4.1 Overall performance
With absolute error values of around 2 m/yr, the best results show considerable uncertainties and are higher compared to UAV-based results for very slow-moving glaciers (<10 m/yr) that resulted in errors around or below 1 m/yr (Cao et al., 2021; Karimi et al., 2021; Karimi, 2022). However, if relative errors are considered, the algorithm shows equally good performance with relative errors below 10% even under the challenging conditions of the local glacier dynamics, i.e., large velocity variations and considerable changes in surface features. Comparisons to evaluations in regions with moderate glacier velocities (<55 m), resulting in RMSE values of 1.7 m/yr to 1.9 m/yr (Van Tricht et al., 2021), also indicates the good performance of the presented method at higher surface velocities. Deep learning-based techniques were also applicable to PlanetScope data with coarser spatial resolution to some extent with a RMSE of 21 m/yr, a reasonable performance if compared to existing work using this sensor with cross-correlation methods (Liu et al., 2024). However, although these comparisons show the applicability of the deep learning-based feature tracking approach for UAV data, it must be stated that direct comparisons to other studies and evaluation approaches are challenging due to the different study settings.
Although the performance was lower than the deep learning-based UAV method, other algorithms achieved good results as well, but with different sensors. Intensity tracking, i. e., traditional cross correlation, showed MAE values around 14 m/yr with Sentinel-2, which is similar compared to existing medium resolution sensor studies, which reported errors of about 10 m/yr (Millan et al., 2022; Mouginot et al., 2023). However, RMSE values were higher in this study with 21 m/yr due to the impacts of validation points in glacier regions with high surface velocities.
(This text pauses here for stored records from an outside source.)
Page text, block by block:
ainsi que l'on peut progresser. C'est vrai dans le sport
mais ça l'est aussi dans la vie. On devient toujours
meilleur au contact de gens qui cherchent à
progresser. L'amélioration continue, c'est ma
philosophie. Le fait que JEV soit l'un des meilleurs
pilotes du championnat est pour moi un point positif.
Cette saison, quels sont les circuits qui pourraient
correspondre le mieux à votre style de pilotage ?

The comparison to research on faster glaciers (>70 m/yr) reporting RMSE values of >90 m/yr (Kelly et al., 2023), indicates superior performance of the presented study with medium resolution data. GeoCosiCorr3D also resulted in comparably good results with PlanetScope imagery, showing a RMSE of 22.5 m/yr, which is lower if compared to existing work on this sensor but also higher surface velocities (Liu et al., 2024).
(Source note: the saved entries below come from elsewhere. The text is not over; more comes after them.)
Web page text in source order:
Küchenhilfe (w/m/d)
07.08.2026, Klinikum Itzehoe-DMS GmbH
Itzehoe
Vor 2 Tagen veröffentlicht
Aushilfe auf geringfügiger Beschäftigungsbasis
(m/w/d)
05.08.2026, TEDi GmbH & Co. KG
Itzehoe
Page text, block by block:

4.2 Uncertainties and variability
Another notable result was that UAV derived datasets performed relatively poorly using existing, well-established methods, such as cross-correlation, in the presented setting. With intensity tracking methods, good results were achieved for bare ice areas with glacier velocities up to 60 m/yr. However, higher glacier velocities and areas with high debris cover, such as the medial moraine, led to decorrelation and no feasible velocity results, a result also reported by other UAV-based studies where decorrelation made intensity tracking impossible (Li et al., 2022). Changes in small features, such as rocks in the medial moraine, which are usually well visible in the high-resolution UAV data, but not in coarser resolution imagery, may therefore be a disadvantage for calculating surface displacement with such datasets. High displacements may also limit frequency-based intensity tracking approaches as reported by existing work (Dematteis et al., 2022). This is supported by the findings of the presented approach, where spatial and frequency-based methods showed similar results with space-borne sensors of lower resolution, but the spatial domain performed much better with UAV imagery. The relatively good performance of other sensors also showed that high-resolutions do not necessarily improve the performance, which is in line with the findings by Karimi (2022).
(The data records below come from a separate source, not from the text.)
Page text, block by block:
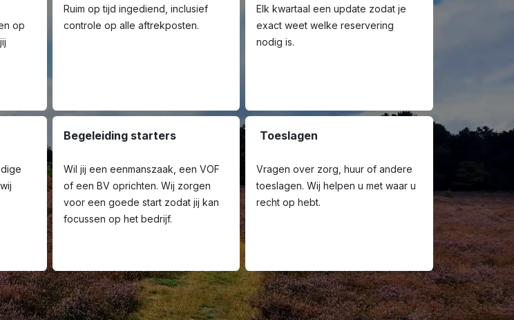
Begeleiding starters
Wil jij een eenmanszaak, een VOF
of een BV oprichten. Wij zorgen
voor een goede start zodat jij kan
focussen op het bedrijf.
Toeslagen
Vragen over zorg, huur of andere
toeslagen. Wij helpen u met waar u
recht op hebt.
Elk kwartaal een update zodat je
exact weet welke reservering
nodig is.
Ruim op tijd ingediend, inclusief
controle op alle aftrek­posten.
op

Deep learning-based feature tracking using UAV imagery led to the best performance at Austerdalsbreen, but was also connected to some variability of the results dependent on fine tuning of the algorithm. Combining the SuperGlue and LightGlue did not improve the quantitative performance measures, but resulted in more displacement vectors, particularly outside of the glacier area but also in high velocity regions. Therefore, some areas with high velocities, which result in a lower density of displacement vectors, are subject to considerable variability depending on the selected deep learning-based approach and respective settings. In the presented approach, LightGlue resulted in more matches in stable areas, as it preselects points, and discards points that are harder to match (Lindenberger et al., 2023). Therefore, the points that are harder to match are potentially found on areas with considerable surface changes, which were less prominent in the LightGlue approach compared to SuperGlue, while steady or more robust matches are more likely found on stable ground. In summary, the inhomogeneous density of matches resulting from the deep learning-based approach, as also visible in existing work (Ioli et al., 2023a; Ioli et al., 2024), is a clear disadvantage of the method compared to regular gridded approaches such as correlation-based intensity tracking. In this regard, the interpolation technique and associated parameters ads further variability and may introduce strange patterns, e.g., a bubbly appearance as visible on some feature tracking-based results, making the standardization and comparison of this approach difficult. Furthermore, higher resolutions may lead to a higher concentration of tie points in certain areas with good matches, whereas other areas with more challenging conditions may not be sufficiently covered, an issue that led to lower performance with higher resolved UAV imagery in this study.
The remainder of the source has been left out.